PROBLEM STATEMENT — Your answer is to be the count alone: the number of lines in the data below where "applications" appears.

Stored entries:

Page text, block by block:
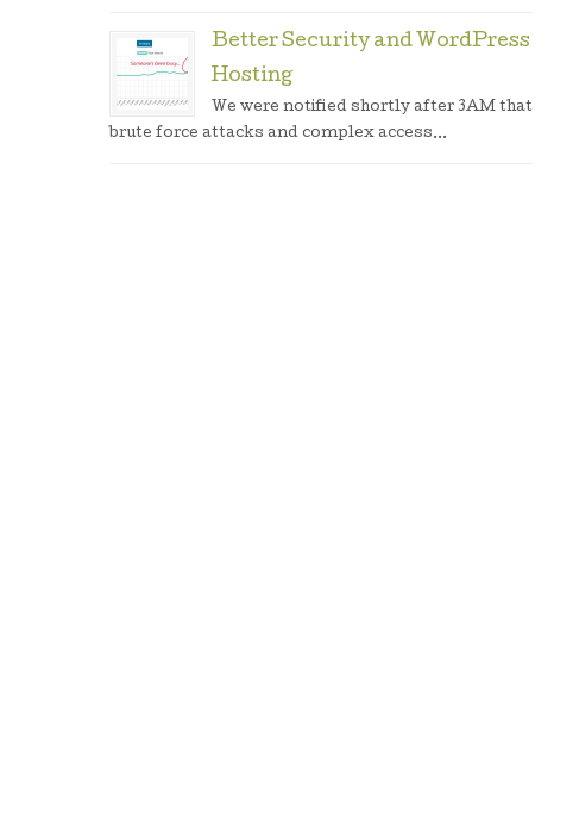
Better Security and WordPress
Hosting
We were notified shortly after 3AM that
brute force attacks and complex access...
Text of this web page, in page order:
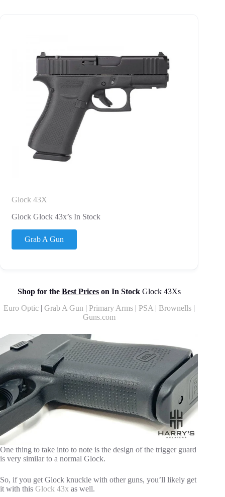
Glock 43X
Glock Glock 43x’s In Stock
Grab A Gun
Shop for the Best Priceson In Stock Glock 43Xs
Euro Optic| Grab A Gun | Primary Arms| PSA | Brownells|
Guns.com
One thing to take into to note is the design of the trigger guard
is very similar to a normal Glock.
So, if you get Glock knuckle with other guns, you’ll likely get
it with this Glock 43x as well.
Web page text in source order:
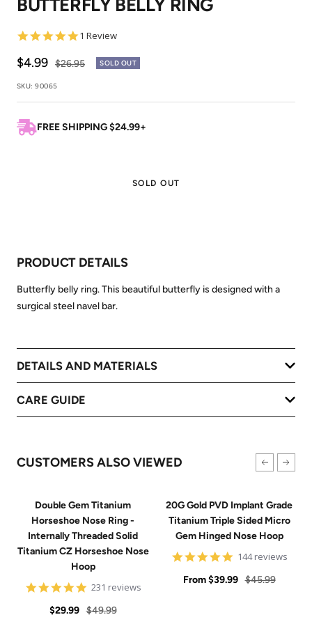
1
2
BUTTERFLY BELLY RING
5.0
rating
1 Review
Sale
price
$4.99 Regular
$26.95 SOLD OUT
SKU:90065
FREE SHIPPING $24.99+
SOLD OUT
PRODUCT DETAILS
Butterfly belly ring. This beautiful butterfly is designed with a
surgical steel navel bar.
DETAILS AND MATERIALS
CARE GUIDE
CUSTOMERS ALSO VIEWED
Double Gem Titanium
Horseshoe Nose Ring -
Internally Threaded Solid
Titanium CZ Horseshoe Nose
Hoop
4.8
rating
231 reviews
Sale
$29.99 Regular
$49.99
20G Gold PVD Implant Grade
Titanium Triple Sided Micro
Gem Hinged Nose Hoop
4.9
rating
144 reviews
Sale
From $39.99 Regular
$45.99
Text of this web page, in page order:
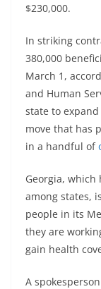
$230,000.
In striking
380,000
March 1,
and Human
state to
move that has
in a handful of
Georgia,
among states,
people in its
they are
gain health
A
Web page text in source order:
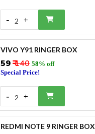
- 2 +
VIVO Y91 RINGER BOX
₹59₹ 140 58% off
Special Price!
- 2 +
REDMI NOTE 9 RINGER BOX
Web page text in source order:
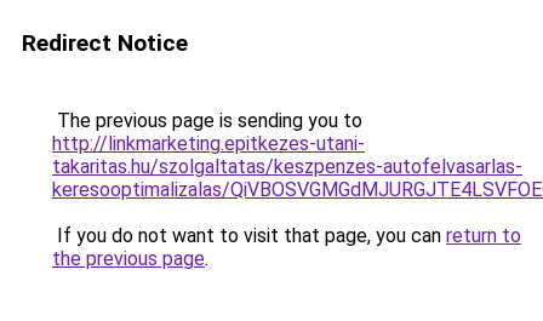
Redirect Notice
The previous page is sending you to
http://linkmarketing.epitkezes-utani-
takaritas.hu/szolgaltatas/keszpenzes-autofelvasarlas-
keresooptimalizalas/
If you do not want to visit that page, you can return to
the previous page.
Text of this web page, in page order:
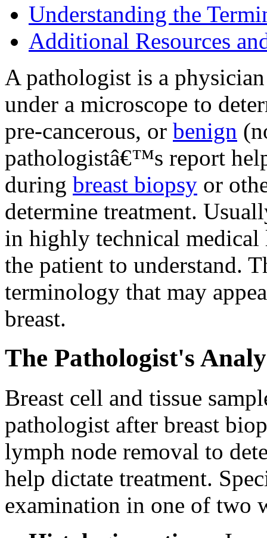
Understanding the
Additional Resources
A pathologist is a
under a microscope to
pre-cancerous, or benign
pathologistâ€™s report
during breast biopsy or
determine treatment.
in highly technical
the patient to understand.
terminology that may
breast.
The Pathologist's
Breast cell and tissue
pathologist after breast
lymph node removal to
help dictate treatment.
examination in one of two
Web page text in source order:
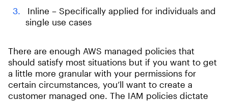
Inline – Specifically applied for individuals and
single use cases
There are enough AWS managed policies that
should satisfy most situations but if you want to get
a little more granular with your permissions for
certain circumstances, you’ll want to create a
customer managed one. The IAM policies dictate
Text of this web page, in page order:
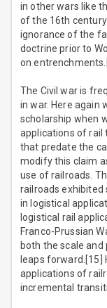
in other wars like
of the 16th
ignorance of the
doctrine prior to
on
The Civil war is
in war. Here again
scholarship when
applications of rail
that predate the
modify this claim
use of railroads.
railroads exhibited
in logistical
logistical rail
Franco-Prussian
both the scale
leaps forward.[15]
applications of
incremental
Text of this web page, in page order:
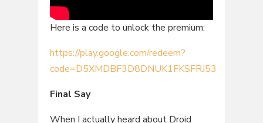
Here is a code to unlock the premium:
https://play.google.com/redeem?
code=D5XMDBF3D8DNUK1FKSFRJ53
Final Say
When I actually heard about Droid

OUTPUT BELOW — 2